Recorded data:
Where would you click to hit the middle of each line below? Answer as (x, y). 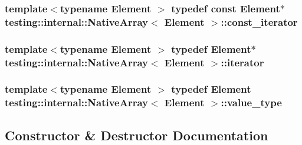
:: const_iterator (259, 21)
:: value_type (251, 102)
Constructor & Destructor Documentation (137, 135)
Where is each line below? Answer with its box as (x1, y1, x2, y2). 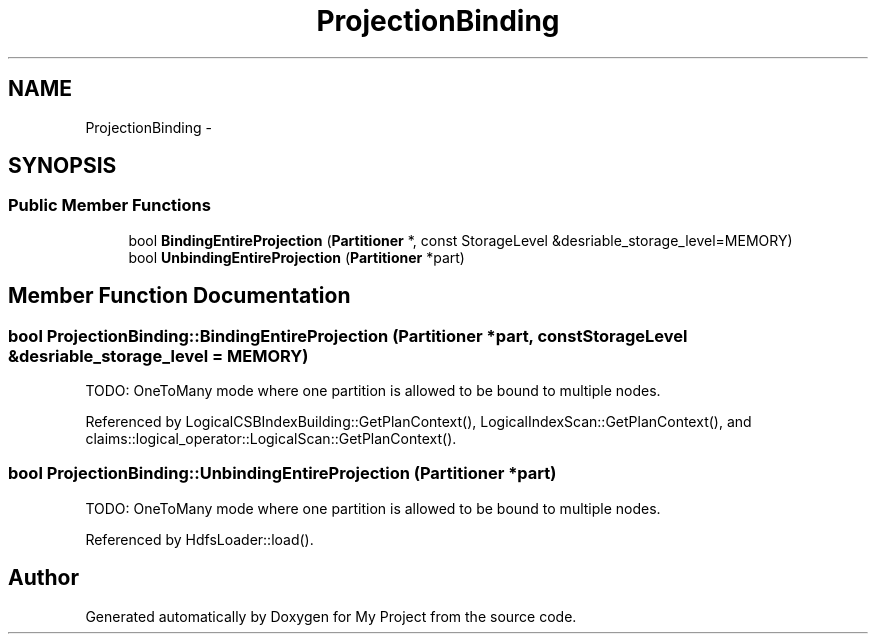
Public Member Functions (8, 195, 211, 216)
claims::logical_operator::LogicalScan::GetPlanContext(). (85, 430, 457, 448)
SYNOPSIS (8, 153, 117, 179)
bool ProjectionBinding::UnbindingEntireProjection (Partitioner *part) (8, 463, 557, 484)
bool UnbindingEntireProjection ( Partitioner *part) (128, 248, 465, 266)
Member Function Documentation (8, 283, 351, 309)
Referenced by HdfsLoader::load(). (85, 530, 314, 548)
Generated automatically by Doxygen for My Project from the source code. (85, 607, 577, 625)
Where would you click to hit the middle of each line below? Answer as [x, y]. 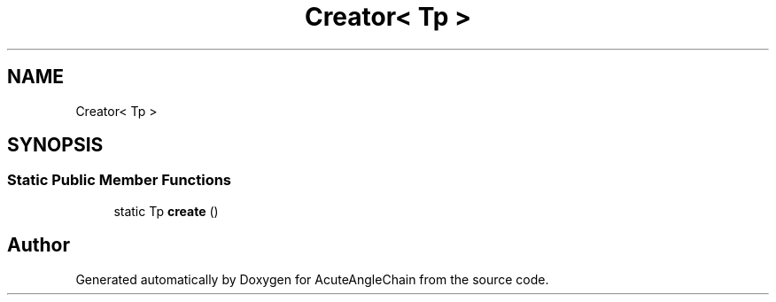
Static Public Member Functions [120, 180]
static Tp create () [166, 211]
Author [39, 245]
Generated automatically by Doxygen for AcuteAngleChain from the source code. [312, 279]
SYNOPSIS [55, 145]
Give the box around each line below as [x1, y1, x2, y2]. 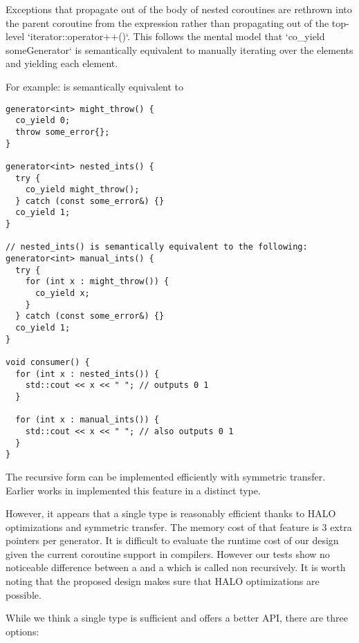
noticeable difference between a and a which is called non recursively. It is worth [6, 560, 346, 575]
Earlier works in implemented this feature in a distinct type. [6, 483, 261, 497]
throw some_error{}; [15, 127, 110, 137]
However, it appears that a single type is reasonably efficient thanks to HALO [6, 506, 336, 521]
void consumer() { [6, 357, 90, 367]
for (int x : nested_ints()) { [15, 369, 159, 379]
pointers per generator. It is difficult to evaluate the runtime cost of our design [6, 533, 339, 548]
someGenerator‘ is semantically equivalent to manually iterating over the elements [6, 42, 353, 57]

## What to work on
Set down exactly the line that holds "for (int x : nested_ints())" and all lines after it to the end of the data.

## Written reply
for (int x : nested_ints()) { [15, 369, 159, 379]
pointers per generator. It is difficult to evaluate the runtime cost of our design [6, 533, 339, 548]
someGenerator‘ is semantically equivalent to manually iterating over the elements [6, 42, 353, 57]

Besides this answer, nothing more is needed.